Find and copy each line of the data that includes "bond".

--- Given entries ---

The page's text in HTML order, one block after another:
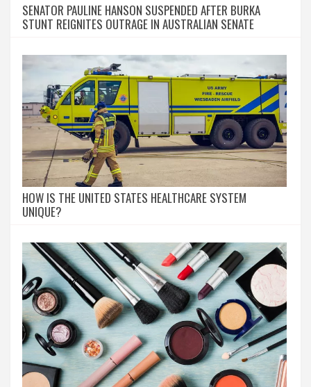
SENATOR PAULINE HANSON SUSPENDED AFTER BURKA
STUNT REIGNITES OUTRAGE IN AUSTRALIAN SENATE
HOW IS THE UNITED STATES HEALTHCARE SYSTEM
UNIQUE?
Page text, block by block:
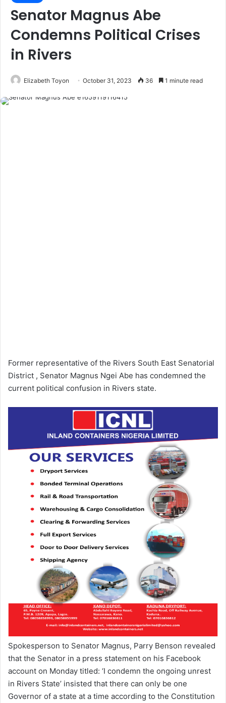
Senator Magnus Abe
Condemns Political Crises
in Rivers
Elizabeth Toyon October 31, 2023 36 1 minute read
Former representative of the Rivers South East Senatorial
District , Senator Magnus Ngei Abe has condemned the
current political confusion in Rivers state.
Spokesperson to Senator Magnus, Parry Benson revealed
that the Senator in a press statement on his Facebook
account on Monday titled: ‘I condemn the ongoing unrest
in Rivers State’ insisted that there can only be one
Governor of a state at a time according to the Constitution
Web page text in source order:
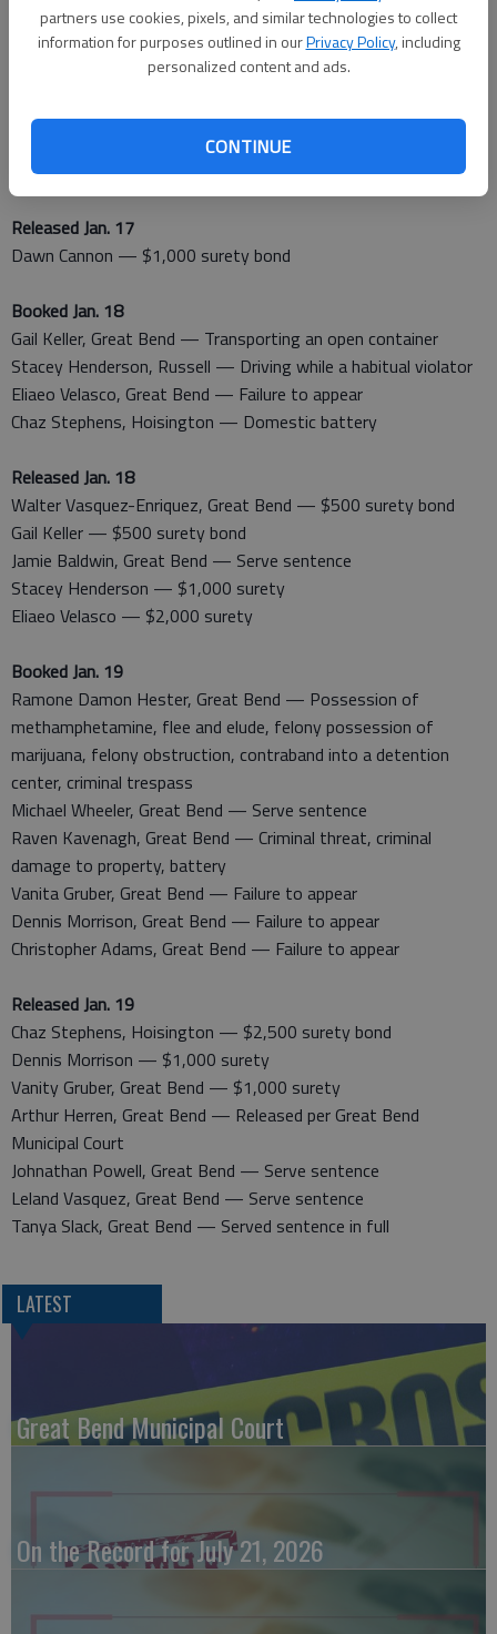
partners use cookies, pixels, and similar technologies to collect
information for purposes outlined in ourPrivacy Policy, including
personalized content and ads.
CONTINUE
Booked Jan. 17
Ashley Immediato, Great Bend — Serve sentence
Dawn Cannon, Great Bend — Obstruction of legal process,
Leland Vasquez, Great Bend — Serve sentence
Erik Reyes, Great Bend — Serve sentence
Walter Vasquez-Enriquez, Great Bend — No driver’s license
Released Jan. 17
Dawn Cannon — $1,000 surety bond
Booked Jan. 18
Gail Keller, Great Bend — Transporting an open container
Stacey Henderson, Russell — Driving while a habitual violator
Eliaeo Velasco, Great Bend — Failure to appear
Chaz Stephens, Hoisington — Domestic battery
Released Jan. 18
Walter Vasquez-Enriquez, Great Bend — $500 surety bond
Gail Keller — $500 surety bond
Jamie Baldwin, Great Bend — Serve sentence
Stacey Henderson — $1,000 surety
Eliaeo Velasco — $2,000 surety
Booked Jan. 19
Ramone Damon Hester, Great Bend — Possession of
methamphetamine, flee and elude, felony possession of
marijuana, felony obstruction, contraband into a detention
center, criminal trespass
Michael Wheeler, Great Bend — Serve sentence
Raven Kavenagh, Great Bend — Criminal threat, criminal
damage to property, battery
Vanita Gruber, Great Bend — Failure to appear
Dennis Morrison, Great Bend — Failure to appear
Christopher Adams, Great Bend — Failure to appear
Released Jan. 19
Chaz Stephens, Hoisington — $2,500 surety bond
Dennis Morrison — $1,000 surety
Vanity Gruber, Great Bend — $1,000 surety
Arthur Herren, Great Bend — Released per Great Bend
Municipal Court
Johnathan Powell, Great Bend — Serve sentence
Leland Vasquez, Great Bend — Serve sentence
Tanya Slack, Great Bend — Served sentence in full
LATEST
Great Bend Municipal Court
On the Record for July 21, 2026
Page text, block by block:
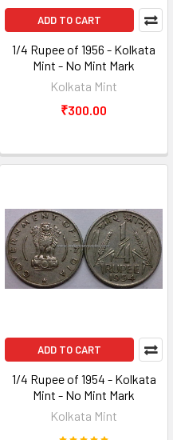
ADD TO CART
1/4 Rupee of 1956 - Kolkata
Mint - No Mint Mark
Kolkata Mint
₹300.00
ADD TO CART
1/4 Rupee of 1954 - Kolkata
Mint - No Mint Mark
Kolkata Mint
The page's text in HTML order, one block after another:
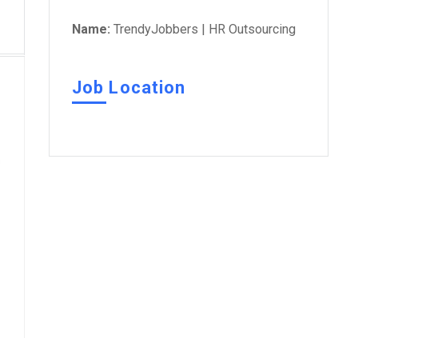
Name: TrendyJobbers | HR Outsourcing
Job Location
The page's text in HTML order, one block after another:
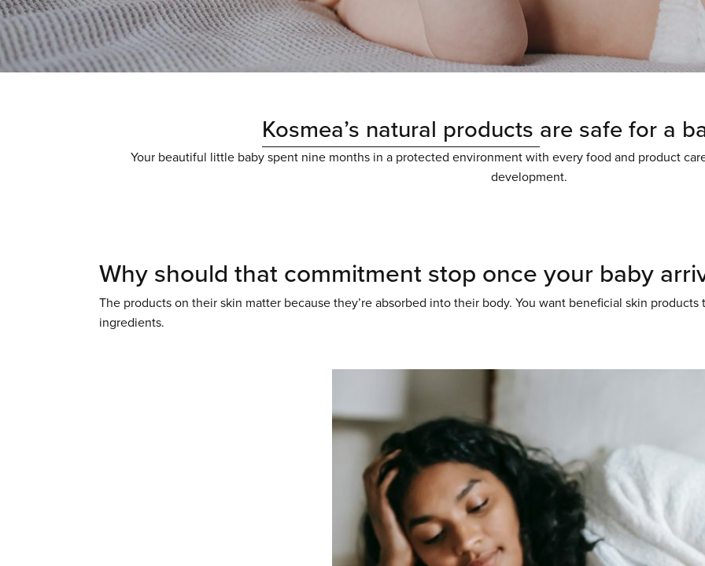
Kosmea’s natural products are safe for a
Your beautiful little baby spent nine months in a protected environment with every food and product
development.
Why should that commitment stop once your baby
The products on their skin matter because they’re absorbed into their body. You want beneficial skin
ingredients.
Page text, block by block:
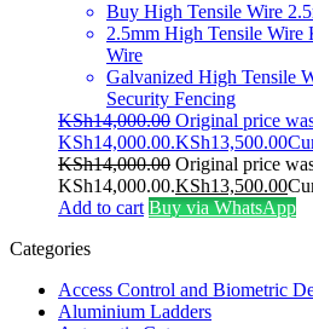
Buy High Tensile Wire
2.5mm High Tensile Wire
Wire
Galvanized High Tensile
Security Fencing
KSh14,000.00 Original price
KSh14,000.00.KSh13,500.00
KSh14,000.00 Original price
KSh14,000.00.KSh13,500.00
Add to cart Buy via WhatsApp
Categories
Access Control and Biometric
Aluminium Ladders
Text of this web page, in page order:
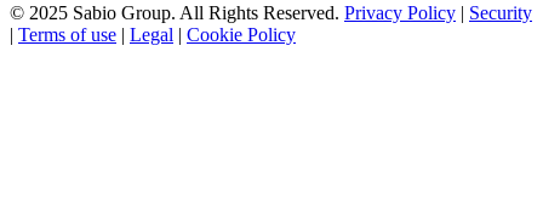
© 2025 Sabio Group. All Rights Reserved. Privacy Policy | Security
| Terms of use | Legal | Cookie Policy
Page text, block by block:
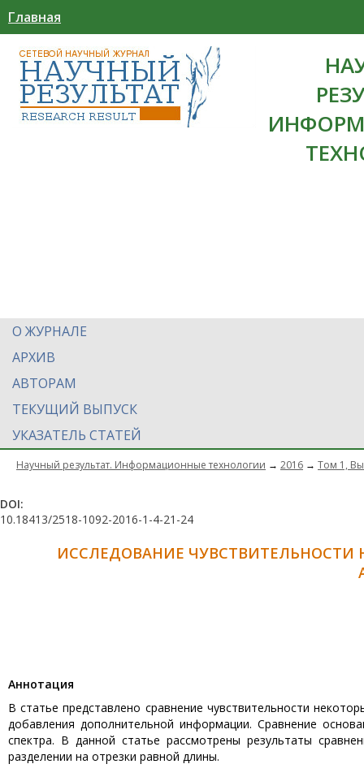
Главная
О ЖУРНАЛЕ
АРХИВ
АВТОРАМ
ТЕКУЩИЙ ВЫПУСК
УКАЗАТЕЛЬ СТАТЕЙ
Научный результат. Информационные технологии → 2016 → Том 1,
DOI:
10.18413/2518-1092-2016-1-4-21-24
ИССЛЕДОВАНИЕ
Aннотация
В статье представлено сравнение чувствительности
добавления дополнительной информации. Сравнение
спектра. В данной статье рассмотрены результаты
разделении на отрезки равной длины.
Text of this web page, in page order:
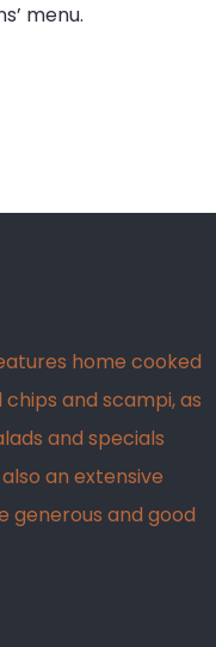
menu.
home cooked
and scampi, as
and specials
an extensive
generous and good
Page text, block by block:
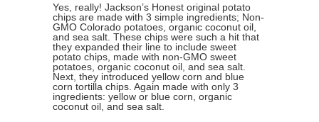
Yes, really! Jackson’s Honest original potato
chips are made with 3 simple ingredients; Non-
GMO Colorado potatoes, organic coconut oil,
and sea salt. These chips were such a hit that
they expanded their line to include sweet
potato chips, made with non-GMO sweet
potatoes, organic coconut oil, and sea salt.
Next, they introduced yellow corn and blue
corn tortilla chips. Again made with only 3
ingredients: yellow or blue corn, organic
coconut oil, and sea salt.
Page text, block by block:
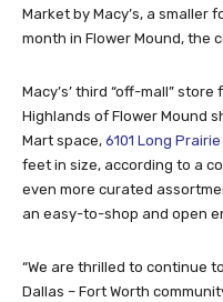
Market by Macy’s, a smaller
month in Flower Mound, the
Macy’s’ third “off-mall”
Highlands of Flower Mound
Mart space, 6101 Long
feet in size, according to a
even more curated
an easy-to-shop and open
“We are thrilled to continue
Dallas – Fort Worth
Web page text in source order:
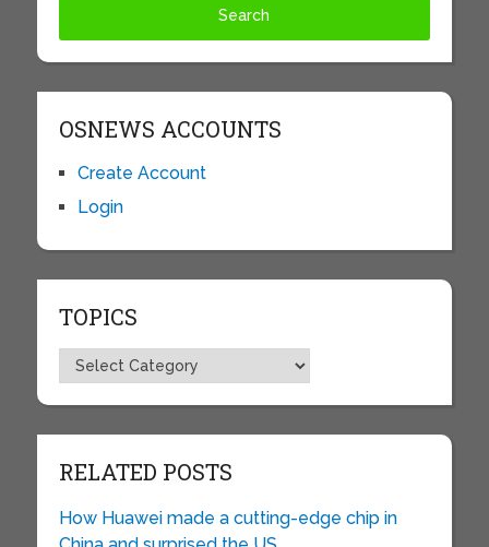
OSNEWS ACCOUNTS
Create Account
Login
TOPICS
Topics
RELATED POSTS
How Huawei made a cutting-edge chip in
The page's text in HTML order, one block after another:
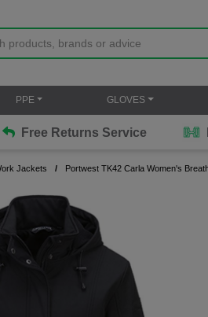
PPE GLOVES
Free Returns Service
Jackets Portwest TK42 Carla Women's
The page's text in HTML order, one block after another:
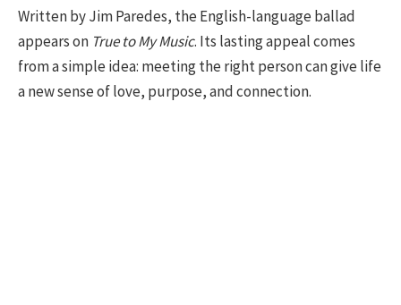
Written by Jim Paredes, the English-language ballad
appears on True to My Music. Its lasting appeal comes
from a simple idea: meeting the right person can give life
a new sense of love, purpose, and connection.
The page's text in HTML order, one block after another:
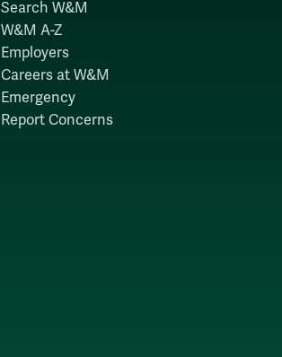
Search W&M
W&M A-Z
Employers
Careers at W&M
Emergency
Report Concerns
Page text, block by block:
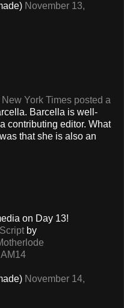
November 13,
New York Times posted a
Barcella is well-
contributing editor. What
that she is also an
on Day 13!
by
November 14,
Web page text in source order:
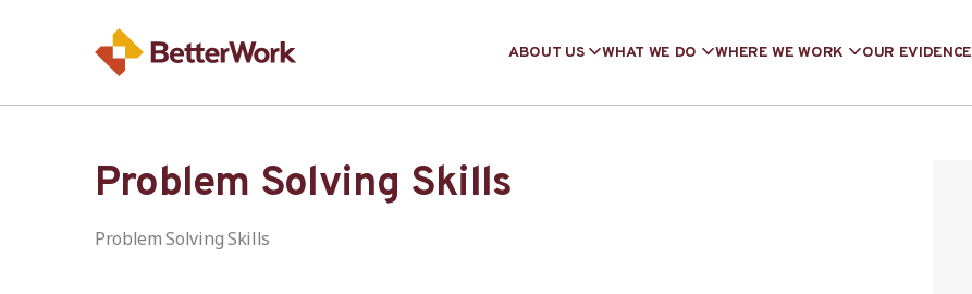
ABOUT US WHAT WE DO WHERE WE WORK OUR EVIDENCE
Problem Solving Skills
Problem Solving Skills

---

▶ Task response
Dawn Cannon — $1,000 surety bond
Walter Vasquez-Enriquez, Great Bend — $500 surety bond
Gail Keller — $500 surety bond
Chaz Stephens, Hoisington — $2,500 surety bond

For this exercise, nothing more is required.